PROMPT:
Below is a listing with pictures in it; transcribe exactly the lines from the one that has "The preschool’s key" through the one that has "here: http://vicovr.com", and omit those pictures.

ENTRIES PROVIDED:

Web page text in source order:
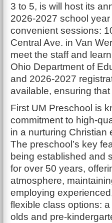
3 to 5, is will host its
2026-2027 school
convenient sessions:
Central Ave. in Van
meet the staff and
Ohio Department of
and 2026-2027
available, ensuring
First UM Preschool is
commitment to high-
in a nurturing Christian
The preschool’s key
being established and
for over 50 years,
atmosphere,
employing
flexible class options:
olds and pre-
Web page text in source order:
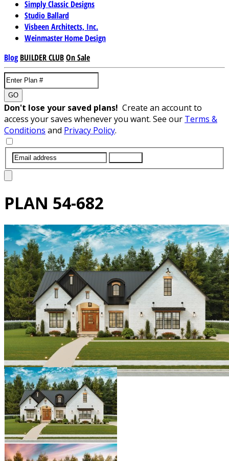
Simply Classic Designs
Studio Ballard
Visbeen Architects, Inc.
Weinmaster Home Design
Blog BUILDER CLUBOn Sale
GO
Don't lose your saved plans! Create an account to
access your saves whenever you want. See our Terms &
Conditions and Privacy Policy.
PLAN 54-682
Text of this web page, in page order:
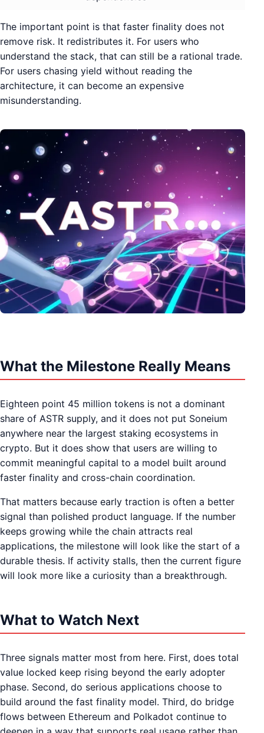
The important point is that faster finality does not
remove risk. It redistributes it. For users who
understand the stack, that can still be a rational trade.
For users chasing yield without reading the
architecture, it can become an expensive
misunderstanding.
What the Milestone Really Means
Eighteen point 45 million tokens is not a dominant
share of ASTR supply, and it does not put Soneium
anywhere near the largest staking ecosystems in
crypto. But it does show that users are willing to
commit meaningful capital to a model built around
faster finality and cross-chain coordination.
That matters because early traction is often a better
signal than polished product language. If the number
keeps growing while the chain attracts real
applications, the milestone will look like the start of a
durable thesis. If activity stalls, then the current figure
will look more like a curiosity than a breakthrough.
What to Watch Next
Three signals matter most from here. First, does total
value locked keep rising beyond the early adopter
phase. Second, do serious applications choose to
build around the fast finality model. Third, do bridge
flows between Ethereum and Polkadot continue to
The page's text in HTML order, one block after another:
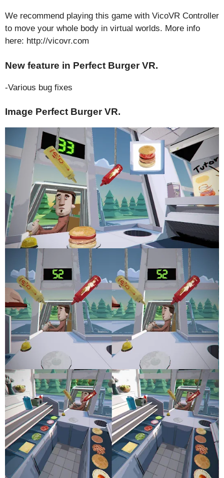
We recommend playing this game with VicoVR Controller
to move your whole body in virtual worlds. More info
here: http://vicovr.com
New feature in Perfect Burger VR.
-Various bug fixes
Image Perfect Burger VR.
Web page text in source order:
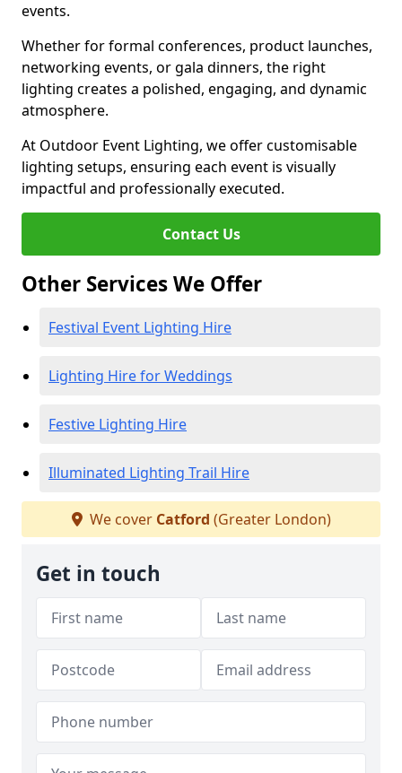
events.
Whether for formal conferences, product launches,
networking events, or gala dinners, the right
lighting creates a polished, engaging, and dynamic
atmosphere.
At Outdoor Event Lighting, we offer customisable
lighting setups, ensuring each event is visually
impactful and professionally executed.
Contact Us
Other Services We Offer
Festival Event Lighting Hire
Lighting Hire for Weddings
Festive Lighting Hire
Illuminated Lighting Trail Hire
We cover Catford (Greater London)
Get in touch
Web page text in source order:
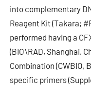
into complementary
Reagent Kit (Takara;
performed having a
(BIO\RAD, Shanghai,
Combination (CWBIO,
specific primers
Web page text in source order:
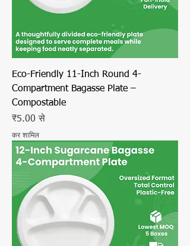
Eco-Friendly 11-Inch Round 4-
Compartment Bagasse Plate –
Compostable
₹5.00 से
बिक्री मूल्य
कर शामिल

EXPECTED OUTPUT:
The preschool’s key
being established and
for over 50 years,
atmosphere,
employing
flexible class options:
olds and pre-
Web page text in source order:
Simply Classic Designs
Studio Ballard
Visbeen Architects, Inc.
Weinmaster Home Design
Blog BUILDER CLUBOn Sale
GO
Don't lose your saved plans! Create an account to
access your saves whenever you want. See our Terms &
Conditions and Privacy Policy.
PLAN 54-682
Text of this web page, in page order:
The important point is that faster finality does not
remove risk. It redistributes it. For users who
understand the stack, that can still be a rational trade.
For users chasing yield without reading the
architecture, it can become an expensive
misunderstanding.
What the Milestone Really Means
Eighteen point 45 million tokens is not a dominant
share of ASTR supply, and it does not put Soneium
anywhere near the largest staking ecosystems in
crypto. But it does show that users are willing to
commit meaningful capital to a model built around
faster finality and cross-chain coordination.
That matters because early traction is often a better
signal than polished product language. If the number
keeps growing while the chain attracts real
applications, the milestone will look like the start of a
durable thesis. If activity stalls, then the current figure
will look more like a curiosity than a breakthrough.
What to Watch Next
Three signals matter most from here. First, does total
value locked keep rising beyond the early adopter
phase. Second, do serious applications choose to
build around the fast finality model. Third, do bridge
flows between Ethereum and Polkadot continue to
The page's text in HTML order, one block after another:
We recommend playing this game with VicoVR Controller
to move your whole body in virtual worlds. More info
here: http://vicovr.com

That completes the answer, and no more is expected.